One such example is Vimi.co, a B2B digital agency founded by Virode Imtarnasan and Mike Darnell in 2010. The agency’s clientele includes Thai brands such as Siam Commercial Bank and Tops supermarkets. Darnell praises Thailand as “a prominent example of a mobile and social-first digital economy.” He adds that it has set a path that is indicative of much of what embodies SEA as a whole, with a few unique twists of its own.
This unique identity is seen in the country’s use of messaging apps. Line is the app-of-choice and the development of a Line economy around the app, similar to that of WeChat. The platform supports a steadily increasing realm of activity: food delivery (Line Man), cloud storage (Line Keep), media (Line TV), digital wallet (Rabbit or Line Pay), and so on. A couple of years ago, Bangkok was home to the most ‘Instagrammed’ location on the planet, exceeding that of Times Square, which again gives a perspective on how Thai people use and love mobile.
In addition to mobile penetration, the government’s efforts to spur innovation also places founders in a favorable position. Serial entrepreneur Yannick Zoccola co-founded the waste recycling solution startup, Wheig Asia, in 2017. Its business model is based on a network of waste treatment plants built as a grid of human-sized recycling plants around major SEA cities. Yannick credits the company’s success to Thailand’s intrinsic advantages.
“In terms of starting up and doing business in Thailand, it is so dynamic and easier than over-regulated countries in the West. You can try an idea and quickly know, at a fraction of the cost and lower liabilities, if it is a winner.

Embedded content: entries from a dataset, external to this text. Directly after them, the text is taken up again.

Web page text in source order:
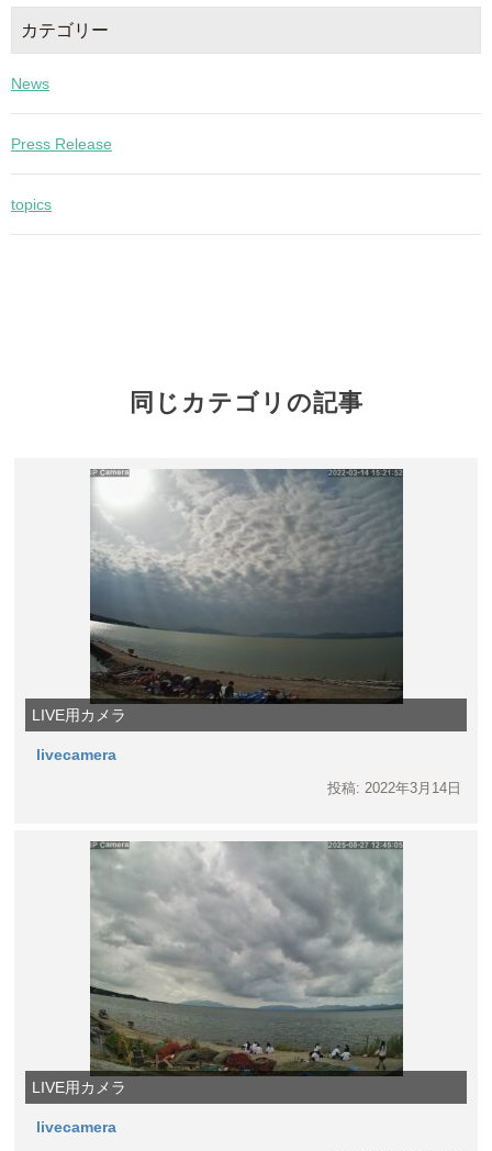
カテゴリー
News
Press Release
topics
同じカテゴリの記事
LIVE用カメラ
livecamera
投稿: 2022年3月14日
LIVE用カメラ
livecamera
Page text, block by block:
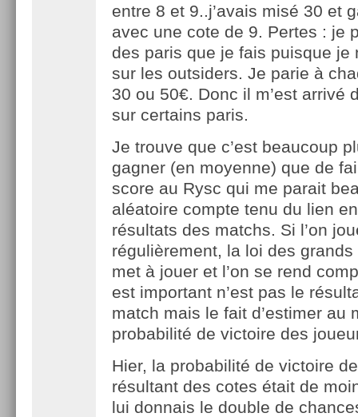
entre 8 et 9..j’avais misé 30 et
avec une cote de 9. Pertes : je
des paris que je fais puisque je
sur les outsiders. Je parie à
30 ou 50€. Donc il m’est arrivé
sur certains paris.
Je trouve que c’est beaucoup
gagner (en moyenne) que de
score au Rysc qui me parait
aléatoire compte tenu du lien
résultats des matchs. Si l’on
régulièrement, la loi des
met à jouer et l’on se rend
est important n’est pas le
match mais le fait d’estimer au
probabilité de victoire des
Hier, la probabilité de victoire
résultant des cotes était de
lui donnais le double de
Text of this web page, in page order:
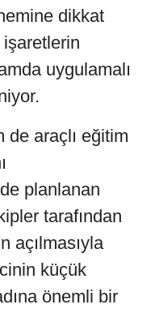
dikkat
uygulamalı
de araçlı eğitim
planlanan
tarafından
açılmasıyla
küçük
önemli bir
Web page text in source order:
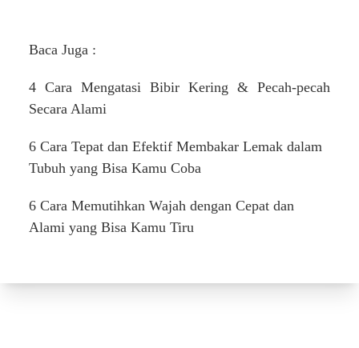
Baca Juga :
4 Cara Mengatasi Bibir Kering & Pecah-pecah
Secara Alami
6 Cara Tepat dan Efektif Membakar Lemak dalam
Tubuh yang Bisa Kamu Coba
6 Cara Memutihkan Wajah dengan Cepat dan
Alami yang Bisa Kamu Tiru
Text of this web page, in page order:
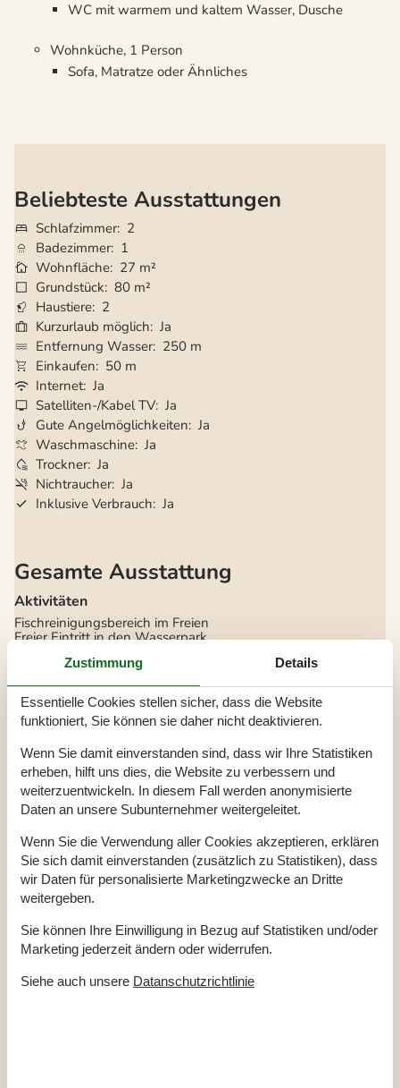
WC mit warmem und kaltem Wasser, Dusche
Wohnküche, 1 Person
Sofa, Matratze oder Ähnliches
Beliebteste Ausstattungen
Schlafzimmer 2
Badezimmer 1
Wohnfläche 27 m²
Grundstück 80 m²
Haustiere 2
Kurzurlaub möglich Ja
Entfernung Wasser 250 m
Einkaufen
50 m
Internet Ja
Satelliten-/Kabel TV Ja
Gute Angelmöglichkeiten Ja
Waschmaschine Ja
Trockner Ja
Nichtraucher Ja
Inklusive Verbrauch Ja
Gesamte Ausstattung
Aktivitäten
Fischreinigungsbereich im Freien
Freier Eintritt in den Wasserpark
Lagerfeuerplatz
Badezimmer
TOILETTE. Heißes und kaltes Wasser
Diverse
Anzahl Haustiere 2
Anzahl Sonnenliegen 2
Baujahr 2012
Baumaterial: Holz
Ferienhaus 27 m²
Gemeinschaftstrockner
Gemeinschafts-Waschmaschine
Haustiere Ja 2
Heizung, Elektroheizung
Satellitenschüssel, deutsche Sender
Staubsauger
Verbrauchskosten inkl.
Winterfest
Zustimmung Details
Essentielle Cookies stellen sicher, dass die Website
funktioniert, Sie können sie daher nicht deaktivieren.
Wenn Sie damit einverstanden sind, dass wir Ihre Statistiken
erheben, hilft uns dies, die Website zu verbessern und
weiterzuentwickeln. In diesem Fall werden anonymisierte
Daten an unsere Subunternehmer weitergeleitet.
Wenn Sie die Verwendung aller Cookies akzeptieren, erklären
Sie sich damit einverstanden (zusätzlich zu Statistiken), dass
wir Daten für personalisierte Marketingzwecke an Dritte
weitergeben.
Sie können Ihre Einwilligung in Bezug auf Statistiken und/oder
Marketing jederzeit ändern oder widerrufen.
Siehe auch unsere Datanschutzrichtlinie
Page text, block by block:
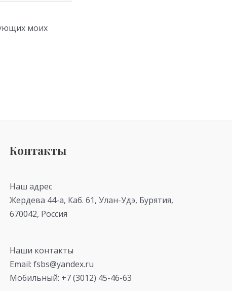
моих
Контакты
Наш адрес
Жердева 44-а, Каб. 61, Улан-Удэ, Бурятия,
670042, Россия
Наши контакты
Email: fsbs@yandex.ru
Мобильный: +7 (3012) 45-46-63
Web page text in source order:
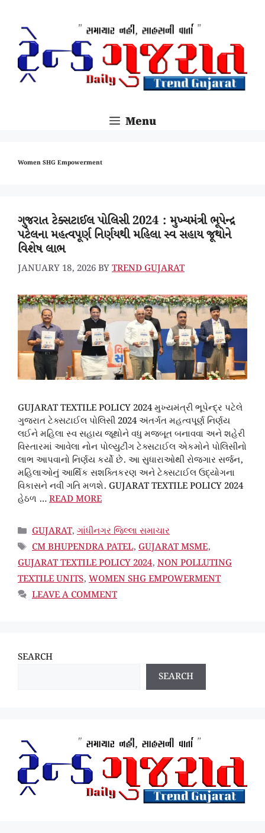
CONTENT
Menu
Women SHG Empowerment
ગુજરાત ટેક્સટાઈલ પોલિસી 2024 : મુખ્યમંત્રી ભૂપેન્દ્ર
પટેલના મહત્વપૂર્ણ નિર્ણયથી મહિલા સ્વ સહાય જૂથોને
વિશેષ લાભ
JANUARY 18, 2026BYTREND GUJARAT
GUJARAT TEXTILE POLICY 2024 મુખ્યમંત્રી ભૂપેન્દ્ર પટેલે
ગુજરાત ટેક્સટાઈલ પોલિસી 2024 અંતર્ગત મહત્વપૂર્ણ નિર્ણય
લઈને મહિલા સ્વ સહાય જૂથોને વધુ મજબૂત બનાવવા અને શહેરી
વિસ્તારમાં આવેલા નોન પોલ્યુટીંગ ટેક્સટાઈલ એકમોને પોલિસીનો
લાભ આપવાનો નિર્ણય કર્યો છે. આ સુધારાઓથી રોજગાર સર્જન,
મહિલાઓનું આર્થિક સશક્તિકરણ અને ટેક્સટાઈલ ઉદ્યોગના
વિકાસને નવી ગતિ મળશે. GUJARAT TEXTILE POLICY 2024
હેઠળ …READ MORE
CATEGORIES
GUJARAT, ગાંધીનગર જિલ્લા સમાચાર
TAGS
CM BHUPENDRA PATEL, GUJARAT MSME,
GUJARAT TEXTILE POLICY 2024, NON POLLUTING
TEXTILE UNITS, WOMEN SHG EMPOWERMENT
LEAVE A COMMENT
SEARCH
SEARCH
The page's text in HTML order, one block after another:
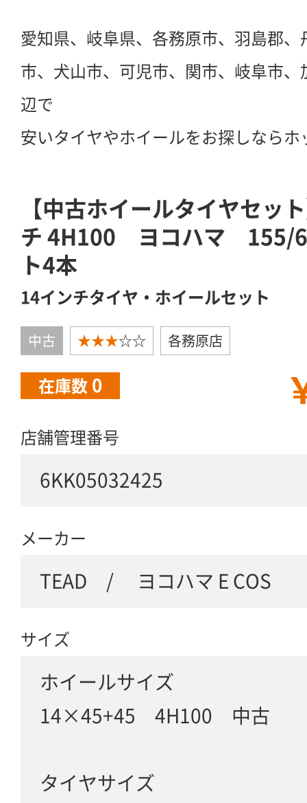
愛知県、岐阜県、各務原市、羽島郡
市、犬山市、可児市、関市、岐阜市
辺で
安いタイヤやホイールをお探しなら
【中古ホイールタイヤセッ
チ 4H100 ヨコハマ 155/
ト4本
14インチタイヤ・ホイールセット
中古 ★★★☆☆ 各務原店
在庫数 0
店舗管理番号
6KK05032425
メーカー
TEAD / ヨコハマ E COS
サイズ
ホイールサイズ
14×45+45 4H100 中古
タイヤサイズ
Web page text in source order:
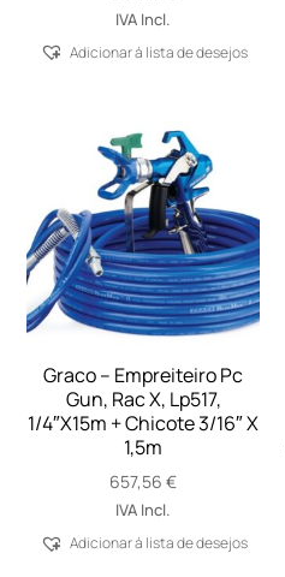
IVA Incl.
Adicionar á lista de desejos
Graco – Empreiteiro Pc
Gun, Rac X, Lp517,
1/4″X15m + Chicote 3/16″ X
1,5m
657,56€
IVA Incl.
Adicionar á lista de desejos
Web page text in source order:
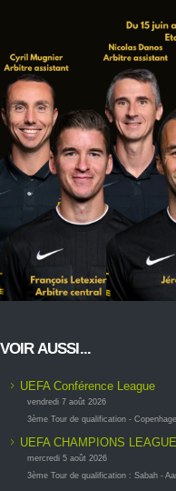
VOIR AUSSI...
UEFA Conférence League
vendredi 7 août 2026
3ème Tour de qualification -
UEFA CHAMPIONS LEAGUE
mercredi 5 août 2026
3ème Tour de qualification : Sabah -
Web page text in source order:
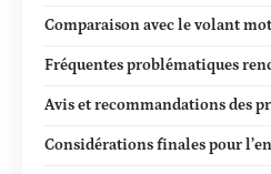
Comparaison avec le volant
Fréquentes problématiques
Avis et recommandations des
Considérations finales pour
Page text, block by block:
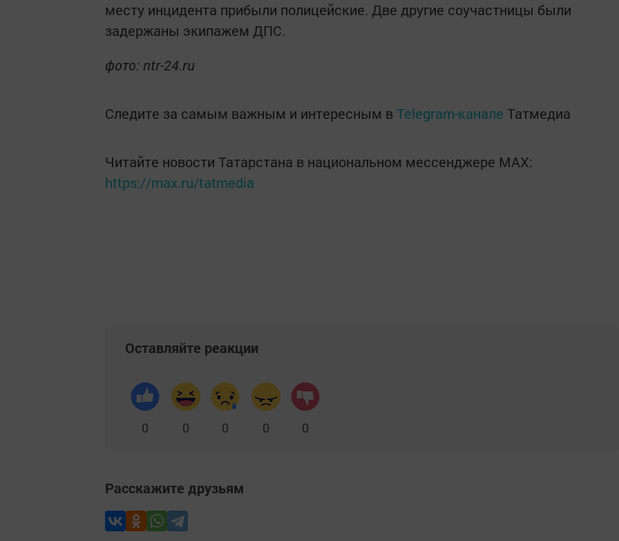
месту инцидента прибыли полицейские. Две другие соучастницы были
задержаны экипажем ДПС.
фото: ntr-24.ru
Следите за самым важным и интересным в Telegram-канале Татмедиа
Читайте новости Татарстана в национальном мессенджере MАХ:
https://max.ru/tatmedia
Оставляйте реакции
0 0 0 0 0
Расскажите друзьям
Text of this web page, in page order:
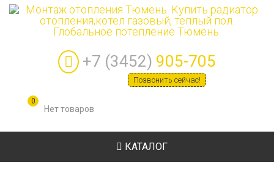
+7 (3452) 905-705
Позвонить сейчас!
0
КАТАЛОГ
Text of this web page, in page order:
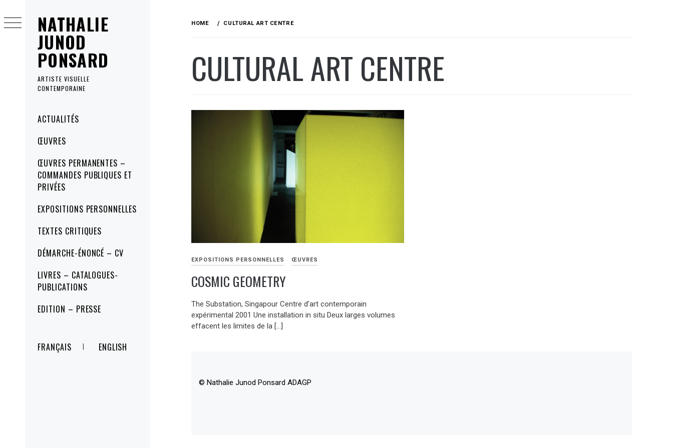
NATHALIE
JUNOD
PONSARD
ARTISTE VISUELLE
CONTEMPORAINE
MenuACTUALITÉS
ŒUVRES
ŒUVRES PERMANENTES –
COMMANDES PUBLIQUES ET
PRIVÉES
EXPOSITIONS PERSONNELLES
TEXTES CRITIQUES
DÉMARCHE-ÉNONCÉ – CV
LIVRES – CATALOGUES-
PUBLICATIONS
EDITION – PRESSE
FRANÇAIS ENGLISH
to
content
HOME CULTURAL ART CENTRE
CULTURAL ART CENTRE
EXPOSITIONS PERSONNELLES ŒUVRES
COSMIC GEOMETRY
The Substation, Singapour Centre d’art contemporain
expérimental 2001 Une installation in situ Deux larges volumes
effacent les limites de la […]
© Nathalie Junod Ponsard ADAGP
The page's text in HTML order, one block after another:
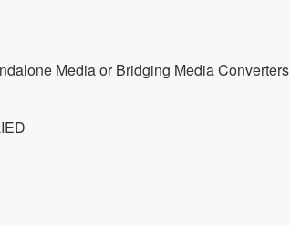
Media or Bridging Media Converters
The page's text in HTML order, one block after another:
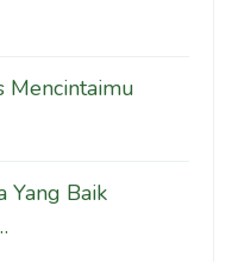
Mencintaimu
Yang Baik
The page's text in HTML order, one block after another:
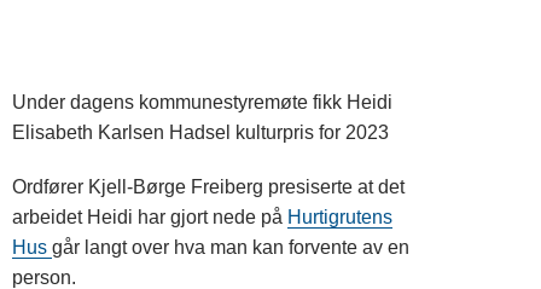
Under dagens kommunestyremøte fikk Heidi
Elisabeth Karlsen Hadsel kulturpris for 2023
Ordfører Kjell-Børge Freiberg presiserte at det
arbeidet Heidi har gjort nede på Hurtigrutens
Hus går langt over hva man kan forvente av en
person.
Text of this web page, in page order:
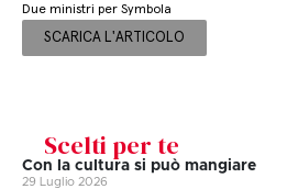
Due ministri per Symbola
SCARICA L'ARTICOLO
Scelti per te
Con la cultura si può mangiare
29 Luglio 2026
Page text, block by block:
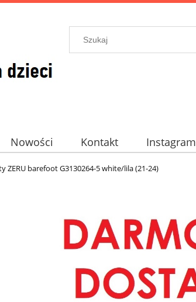
Nowości Kontakt Instagram
ZERU barefoot G3130264-5 white/lila (21-24)
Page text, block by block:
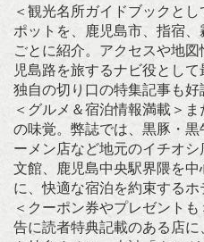
＜観光名所ガイドブックと
ポットを、鹿児島市、指宿
ごとに紹介。アクセスや地
児島路を旅するナビ役とし
独自の切り口の特集記事も好
＜グルメ＆宿泊情報満載＞
の味覚。弊誌では、黒豚・
ーメン店など地元のイチオ
文館、鹿児島中央駅界隈を
に、快適な宿泊を約束するホ
＜クーポン券やプレゼント
告に読者特典記載のある店
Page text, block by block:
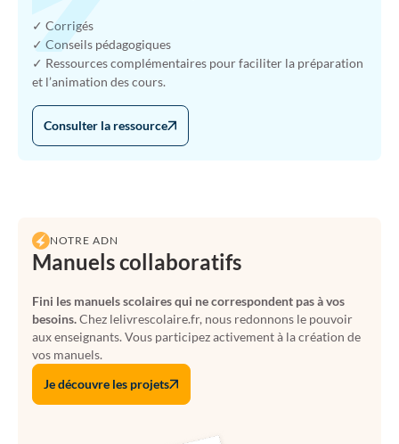
✓ Corrigés
✓ Conseils pédagogiques
✓ Ressources complémentaires pour faciliter la préparation
et l’animation des cours.
Consulter la ressource
NOTRE ADN
Manuels collaboratifs
Fini les manuels scolaires qui ne correspondent pas à vos
besoins.Chez lelivrescolaire.fr, nous redonnons le pouvoir
aux enseignants. Vous participez activement à la création de
vos manuels.
Je découvre les projets

Then if it works […], just go and grow it. If it does not, close shop and move on,” he says. Yannick adds that “the Thai government incentivizes entrepreneurship in targeted startups and industries.”
Not to be outdone by its SEA contemporaries, the Thai government does offer incentives; for instance, the Revenue Department offers startups a five-year corporate income tax exemption for ten targeted industries. They are noted to be next-generation, ‘S-curve’ sectors, which include smart electronics; affluent, medical, and wellness tourism; agriculture and biotechnology; food; robotics for industry; logistics and aviation; biofuels and biochemicals; digital; medical services; and defense.
Conclusion
Besides Singapore and Hong Kong’s ecosystems, there is still a significant disparity between Asian educational systems and global startup expansion, especially when it comes to deeptech.
Thailand’s English education remains a rote, memorization-based system that creates a vicious cycle. Limited English skills inhibit startups from hiring qualified human resources, interacting with global audiences, and expanding abroad.
Darnell goes so far as to say that “Thailand’s primary challenge is still mostly the language barrier; English skills of the general populace are not as great as they could be.”
Also, the Thai educational system produces a small number of STEM-qualified human resources, which stands to reason why agriculture, manufacturing, and tourism remain as Thailand’s dominant industries and its lack of Fourth Industrial Revolution startups.
Yet, despite these shortfalls, the country is making rapid progress, addressing structural problems, and building on favorable conditions for innovation. Thai and international foreign are exponentially transforming the startup community from a hidden gem into one of SEA’s most promising ecosystems.